Punit is the author of books “Be Ready for GDPR” which was rated as the best GDPR Book, “AI & Privacy – How to Find Balance”, “Intro To GDPR”, and “Be an Effective DPO”. Punit is a global speaker who has spoken at over 50 global events. Punit is the creator and host of the FIT4PRIVACY Podcast. This podcast has been featured amongst top GDPR and privacy podcasts.

As a person, Punit is an avid thinker and believes in thinking, believing, and acting in line with one’s value to have joy in life. He has developed the philosophy named ‘ABC for joy of life’ which passionately shares. Punit is based out of Belgium, the heart of Europe.For more information, please click here.

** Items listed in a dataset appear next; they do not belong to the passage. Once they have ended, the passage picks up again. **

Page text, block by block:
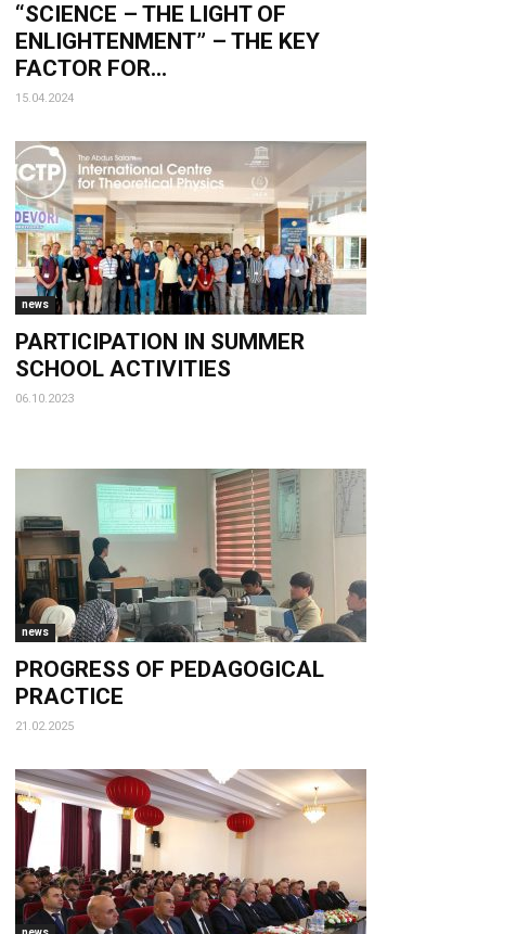
“SCIENCE – THE LIGHT OF
ENLIGHTENMENT” – THE KEY
FACTOR FOR...
15.04.2024
news
PARTICIPATION IN SUMMER
SCHOOL ACTIVITIES
06.10.2023
news
PROGRESS OF PEDAGOGICAL
PRACTICE
21.02.2025

Raghu Bala is a distinguished technology thought leader, entrepreneur, and author whose expertise spans a broad spectrum of cutting-edge domains, including IoT, AI, blockchain, mobile technologies, cloud computing, and Big Data. With a unique blend of deep technical knowledge and robust business acumen, Raghu has established himself as a visionary in Internet-related ventures. As the CEO of UnifyGPT Agentic Platform and an instructor for MIT Sloan's AI, De-Fi, and Blockchain courses, he is at the forefront of shaping the future of technology. Raghu's impressive resume includes co-authorship of the Handbook on Blockchain and contributions as a Contributing Editor to Step into the Metaverse. With four successful exits under his belt and previous experience at industry giants like Yahoo and PwC, Raghu brings invaluable insights to the table. His affiliations with prestigious institutions like Wharton, MIT, Columbia, Stanford, and Princeton, coupled with his role as an author, speaker, and mentor at institutions like IIT Madras and VIT, further solidify his reputation as a leader in the field of technology and innovation.